- Born: Floyd August Guilbeau September 26, 1937 Sunset, Louisiana, U.S.
- Died: April 12, 2016 (aged 78)
- Genres: Country rock; Cajun; folk rock; outlaw country; Bakersfield sound; Americana;
- Instruments: Vocals; fiddle; guitar; mandolin;
- Years active: 1960s–2000s

= Gib Guilbeau =

American Cajun country rock musician and songwriter (1937–2016)

Floyd August "Gib" Guilbeau (September 26, 1937 – April 12, 2016) was an American Cajun country rock musician and songwriter. As a member of Nashville West, Swampwater, The Flying Burrito Brothers, and later The Burrito Brothers, Guilbeau helped pioneer the fusion of rock and country music in the 1960s.

==Biography==
Guilbeau was born in Sunset, Louisiana, and raised among fiddle players. His father and brothers played fiddle, and Gib started playing fiddle at the age of fourteen.

In 1960, Guilbeau formed The Four Young Men with guitarist Wayne Moore, which Bobby Edwards then joined to become Bobby Edwards & the Four Young Men.

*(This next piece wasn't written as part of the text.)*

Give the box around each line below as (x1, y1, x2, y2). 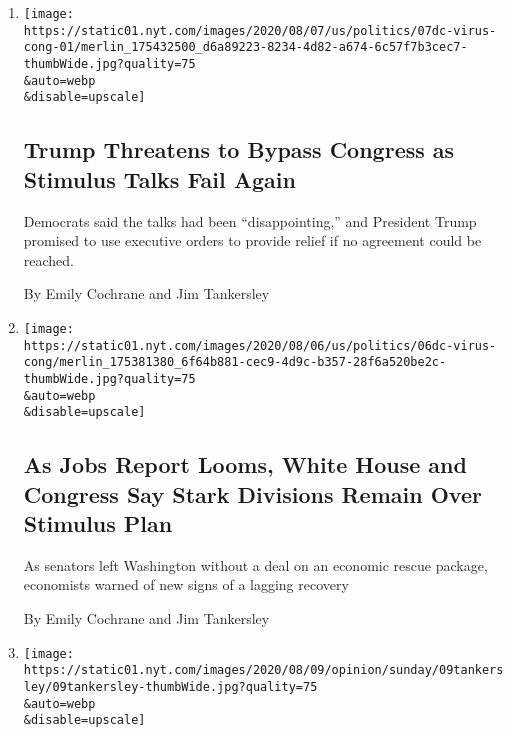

Together, they released the single "You're the Reason", which became a nationwide hit, peaking at #4 Country and #11 on the Billboard Hot 100 in 1961.

In 1967 Guilbeau formed The Reasons ( "Nashville West," actually the name of a club they played at in El Monte, CA), a short-lived country rock group with multi-instrumentalist Gene Parsons, who had played with Guilbeau in a band called the Castaways years earlier, guitarist Clarence White, formerly of the Kentucky Colonels, and Wayne Moore on bass. Along with bands such as the Byrds, Dillard & Clark and the International Submarine Band, Nashville West was one of the first country rock bands. Country rock notables such as Gram Parsons and future Flying Burrito Brother Sneaky Pete Kleinow would sit in with the group. It also provided backing for other groups, such as the Gosdin Brothers and others on Gary Paxton's Bakersfield International record label. The Reasons came to an end in 1968 when Gram Parsons abruptly left the Byrds and the group asked Clarence White (and, shortly thereafter, Reasons drummer Gene Parsons—no relation) to replace him.

In 1969, Guilbeau played in the group Swampwater, originally formed to back Linda Ronstadt following the breakup of the Stone Poneys. Swampwater played a unique brand of Cajun rock that had no precedents in rock music. Swampwater recorded two albums before they broke up.

In 1972, Guilbeau contributed to the soundtrack for the Martin Scorsese film Boxcar Bertha. In 1974, along with Gene Parsons and original members Chris Ethridge and Sneaky Pete Kleinow, he formed a latter-day version of the Flying Burrito Brothers. The band underwent many personnel changes, performing and recording sporadically into the 1990s.

Guilbeau died in 2016, aged 78.

As a songwriter, Guilbeau's songs have been covered by many artists, including The Byrds, Ricky Nelson, Bobby Womack, Ronnie Wood, and Rod Stewart.